In uno scenario concreto, se un conducente dimostra che l’assunzione è avvenuta molto tempo prima del controllo, che gli esami di conferma rilevano tracce non compatibili con uno stato di alterazione e che la condotta di guida non presentava elementi di pericolosità, allora la combinazione di questi fattori può portare alla revisione o all’annullamento della sospensione. È essenziale, però, che tali elementi vengano tempestivamente rappresentati all’autorità competente, allegando documentazione medica e tecnica adeguata.

Iter davanti alla Commissione Medica Locale

L’iter davanti alla Commissione Medica Locale (CML) è il passaggio chiave per valutare l’idoneità alla guida dopo un episodio di presunta guida sotto l’effetto di stupefacenti. La CML non si limita a verificare la mera positività agli esami, ma deve considerare il quadro clinico complessivo, l’eventuale presenza di dipendenza, la stabilità del comportamento di guida e l’aderenza alle indicazioni terapeutiche. In molti casi, la Commissione può richiedere ulteriori accertamenti, visite specialistiche o periodi di osservazione prima di esprimere un giudizio definitivo sull’idoneità.

Se la sospensione è stata disposta sulla base di un test salivare e di accertamenti poi rivelatisi non coerenti con i criteri indicati dalla Corte costituzionale (pericolo concreto, lasso temporale compatibile, quantità idonee ad alterare la guida), la CML può trovarsi a esaminare un fascicolo già “indebolito” sul piano probatorio. In questa fase, è fondamentale che il conducente porti all’attenzione della Commissione tutta la documentazione utile: referti tossicologici completi, eventuali perizie di parte, certificazioni mediche su terapie in corso, relazioni che attestino l’assenza di condotte di guida pericolose nel periodo successivo al fatto.

Dal punto di vista pratico, se emergono vizi nella catena di custodia, discrepanze tra pre-test salivare e analisi di laboratorio, o una motivazione prefettizia che non tiene conto del pericolo concreto, la CML può segnalare la necessità di riconsiderare il provvedimento o di limitarne gli effetti (ad esempio prevedendo controlli periodici anziché una sospensione prolungata).
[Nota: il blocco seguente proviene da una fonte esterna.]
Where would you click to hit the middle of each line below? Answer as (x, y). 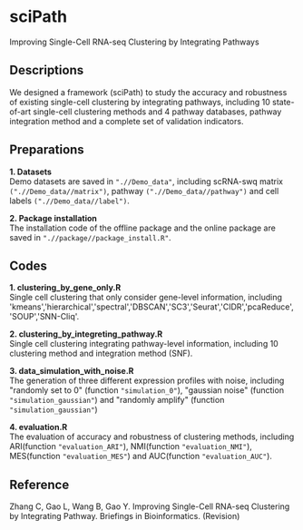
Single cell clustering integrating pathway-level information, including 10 (144, 344)
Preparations (47, 150)
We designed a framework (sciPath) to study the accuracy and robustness (148, 92)
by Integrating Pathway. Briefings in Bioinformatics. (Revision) (125, 516)
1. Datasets (31, 172)
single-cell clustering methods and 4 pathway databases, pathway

Per il conducente, ciò significa che anche sospensioni già in corso possono essere oggetto di rivalutazione, soprattutto quando il quadro normativo e giurisprudenziale si è evoluto rispetto al momento del controllo.

Un controllo consapevole del proprio fascicolo – verificando date dei prelievi, modalità di conservazione dei campioni, coerenza tra referti e condotta di guida descritta – permette di individuare eventuali punti deboli del procedimento. Se questi elementi vengono presentati in modo strutturato alla Commissione Medica Locale, con il supporto di professionisti competenti, aumentano le possibilità che una sospensione basata solo su un test salivare preliminare, non adeguatamente confermato, venga ridimensionata o annullata, restituendo al conducente la possibilità di guidare nel rispetto delle regole e della sicurezza collettiva.